Work item: Return each record verbatim, images excluded.

START Source data

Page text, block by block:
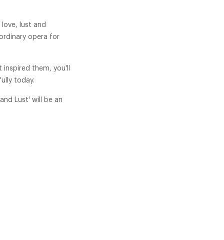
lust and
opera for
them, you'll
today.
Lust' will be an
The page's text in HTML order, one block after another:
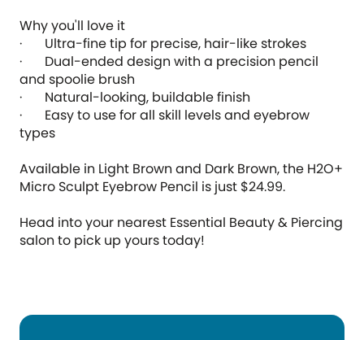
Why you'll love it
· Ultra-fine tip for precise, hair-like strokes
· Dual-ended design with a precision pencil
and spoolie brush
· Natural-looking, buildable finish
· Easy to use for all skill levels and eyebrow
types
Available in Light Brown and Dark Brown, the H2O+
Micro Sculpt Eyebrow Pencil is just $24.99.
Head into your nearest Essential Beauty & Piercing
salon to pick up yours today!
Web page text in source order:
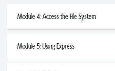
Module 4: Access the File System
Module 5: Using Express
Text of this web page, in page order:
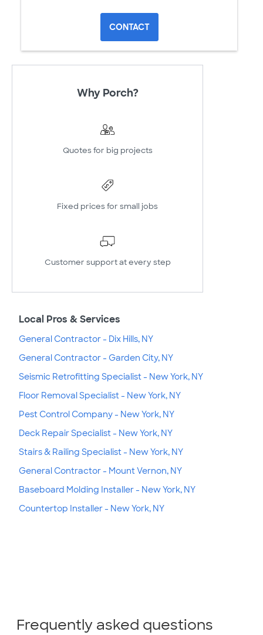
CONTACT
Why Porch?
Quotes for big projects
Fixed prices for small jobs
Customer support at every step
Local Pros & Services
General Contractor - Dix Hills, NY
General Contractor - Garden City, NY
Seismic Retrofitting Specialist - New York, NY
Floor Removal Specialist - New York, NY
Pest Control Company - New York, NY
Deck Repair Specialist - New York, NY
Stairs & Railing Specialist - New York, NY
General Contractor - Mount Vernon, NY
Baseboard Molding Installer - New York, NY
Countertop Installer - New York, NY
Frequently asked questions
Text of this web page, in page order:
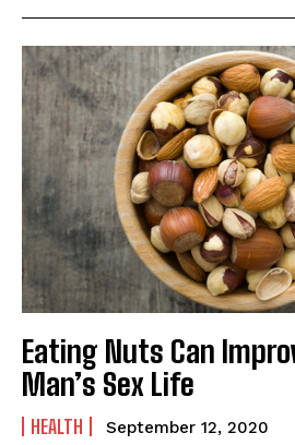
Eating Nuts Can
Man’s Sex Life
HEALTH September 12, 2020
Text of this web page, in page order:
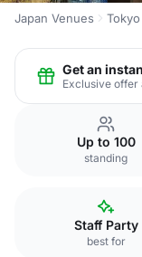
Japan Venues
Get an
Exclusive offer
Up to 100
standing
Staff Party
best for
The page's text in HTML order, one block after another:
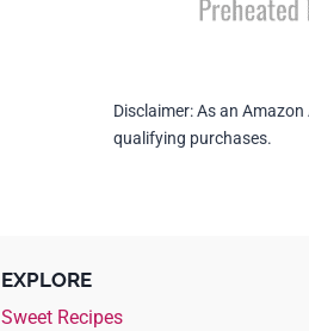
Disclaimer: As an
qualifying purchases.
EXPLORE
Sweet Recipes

END Source data

Answer below:
Page text, block by block:
lust and
opera for
them, you'll
today.
Lust' will be an
The page's text in HTML order, one block after another:
Why you'll love it
· Ultra-fine tip for precise, hair-like strokes
· Dual-ended design with a precision pencil
and spoolie brush
· Natural-looking, buildable finish
· Easy to use for all skill levels and eyebrow
types
Available in Light Brown and Dark Brown, the H2O+
Micro Sculpt Eyebrow Pencil is just $24.99.
Head into your nearest Essential Beauty & Piercing
salon to pick up yours today!
Web page text in source order:
Module 4: Access the File System
Module 5: Using Express
Text of this web page, in page order:
CONTACT
Why Porch?
Quotes for big projects
Fixed prices for small jobs
Customer support at every step
Local Pros & Services
General Contractor - Dix Hills, NY
General Contractor - Garden City, NY
Seismic Retrofitting Specialist - New York, NY
Floor Removal Specialist - New York, NY
Pest Control Company - New York, NY
Deck Repair Specialist - New York, NY
Stairs & Railing Specialist - New York, NY
General Contractor - Mount Vernon, NY
Baseboard Molding Installer - New York, NY
Countertop Installer - New York, NY
Frequently asked questions
Text of this web page, in page order:
Eating Nuts Can
Man’s Sex Life
HEALTH September 12, 2020
Text of this web page, in page order:
Japan Venues
Get an
Exclusive offer
Up to 100
standing
Staff Party
best for
The page's text in HTML order, one block after another:
Disclaimer: As an
qualifying purchases.
EXPLORE
Sweet Recipes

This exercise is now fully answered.